17世紀の北アフリカ、そこにはキリスト教の背教者=海賊たちが生み出した共和国があった。イスラームに魅せられ独自に進化した「裏切り者たち」のコミュニズムとアナキズム、その先駆的かつ躍動的な文化・統治・生を、「社会レジスタンス」の可能性として現代に鮮やかに蘇生させる、「危険な物狂いたち」のための反社会宗教史。伝説の書『T.A.Z.一時的自律ゾーン』のハキム・ベイが別名義で解き放つ、惜しげない「真の贅沢」に向けた「荒ぶる航海」!
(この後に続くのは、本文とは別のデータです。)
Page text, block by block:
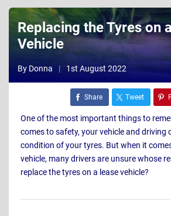
Replacing the Tyres on
Vehicle
By Donna 1st August 2022
Share Tweet
One of the most important things to
comes to safety, your vehicle and driving
condition of your tyres. But when it
vehicle, many drivers are unsure whose
replace the tyres on a lease vehicle?
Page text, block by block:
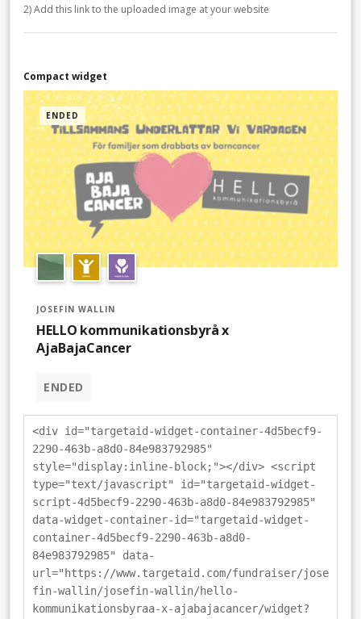
2) Add this link to the uploaded image at your website
Compact widget
ENDED
JOSEFIN WALLIN
HELLO kommunikationsbyrå x
AjaBajaCancer
ENDED
<div id="targetaid-widget-container-4d5becf9-
2290-463b-a8d0-84e983792985"
style="display:inline-block;"></div> <script
type="text/javascript" id="targetaid-widget-
script-4d5becf9-2290-463b-a8d0-84e983792985"
data-widget-container-id="targetaid-widget-
container-4d5becf9-2290-463b-a8d0-
84e983792985" data-
url="https://www.targetaid.com/fundraiser/jose
fin-wallin/josefin-wallin/hello-
kommunikationsbyraa-x-ajabajacancer/widget?
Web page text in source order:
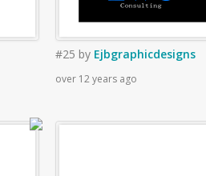
#25 by Ejbgraphicdesigns
over 12 years ago
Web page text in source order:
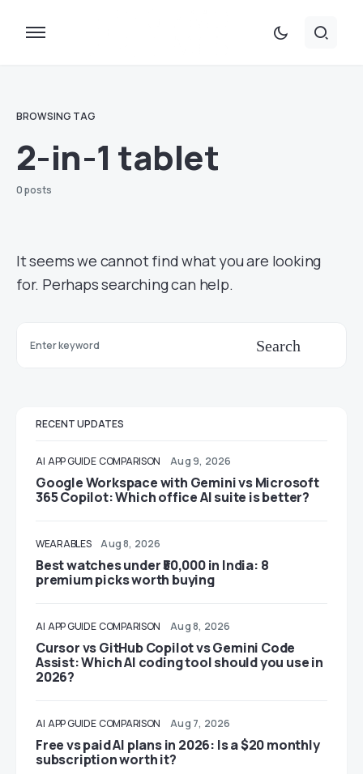
BROWSING TAG
2-in-1 tablet
0 posts
It seems we cannot find what you are looking
for. Perhaps searching can help.
Search
RECENT UPDATES
AI APP GUIDE COMPARISON Aug 9, 2026
Google Workspace with Gemini vs Microsoft
365 Copilot: Which office AI suite is better?
WEARABLES Aug 8, 2026
Best watches under ₹50,000 in India: 8
premium picks worth buying
AI APP GUIDE COMPARISON Aug 8, 2026
Cursor vs GitHub Copilot vs Gemini Code
Assist: Which AI coding tool should you use in
2026?
AI APP GUIDE COMPARISON Aug 7, 2026
Free vs paid AI plans in 2026: Is a $20 monthly
subscription worth it?
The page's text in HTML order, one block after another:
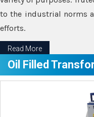
to the industrial norms
efforts.
Read More
Oil Filled
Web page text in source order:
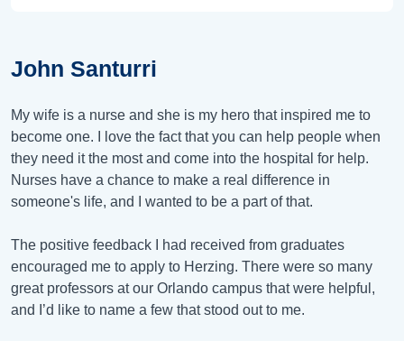
John Santurri
My wife is a nurse and she is my hero that inspired me to
become one. I love the fact that you can help people when
they need it the most and come into the hospital for help.
Nurses have a chance to make a real difference in
someone's life, and I wanted to be a part of that.
The positive feedback I had received from graduates
encouraged me to apply to Herzing. There were so many
great professors at our Orlando campus that were helpful,
and I’d like to name a few that stood out to me.
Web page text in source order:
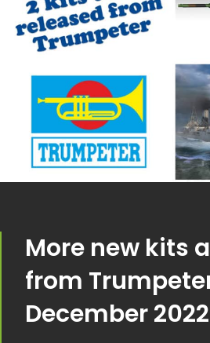
More new kits
from
December 2022
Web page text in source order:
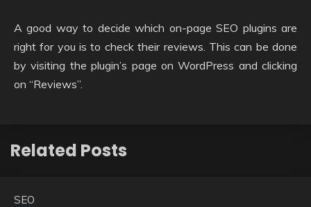
A good way to decide which on-page SEO plugins are
right for you is to check their reviews. This can be done
by visiting the plugin’s page on WordPress and clicking
on “Reviews”.
Related Posts
SEO
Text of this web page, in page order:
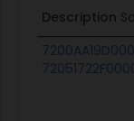
Description
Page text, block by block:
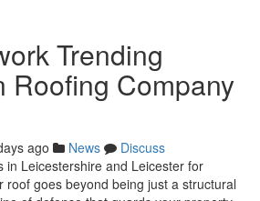
Trending
Roofing Company
ago News
Discuss
in Leicestershire and Leicester for
roof goes beyond being just a structural
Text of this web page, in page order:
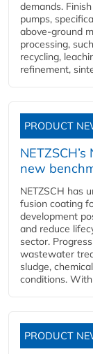
demands.
pumps,
above-ground
processing,
recycling,
refinement,
PRODUCT
new
NETZSCH has
fusion coating
development
and reduce
sector.
wastewater
sludge,
conditions.
PRODUCT
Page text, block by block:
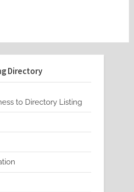
Directory
to Directory Listing

本書は、海賊史のなかでも、近代を準備しイギリス・スペインの覇権を支えたような海賊たちではなく、17世紀モロッコの、サレーラバト地域を拠点とした海賊、主にキリスト教からの背教者、あるいはそこから迫害された人々に焦点をあて、またそれが著者の先駆的な歴史の掘り起し作業(手法)とも相侯って、極めてユニークな本となっていると思います。
本書の帯文には、そうした海賊のマイナー性を名指し、「裏切り者」、「危険な物狂い」といった物々しい言葉が並んでおりますが、本書のもう一つのテーマとして昨今もてはやされる“流動化”が、一方で社会や個々人の硬直化をもたらすようなジレンマが続くなか、“社会的遠心力として海賊的パッション”をいかに現代においても想像(=創造)しうるのか、ということを、著者をはじめ、訳者、編集側からの問題提起として込めました。
他に類を見ない博識をもつランボーン・ウィルソン(ハキム・ベイ)の世界をぜひお楽しみ下さい。                                 (編集部より) 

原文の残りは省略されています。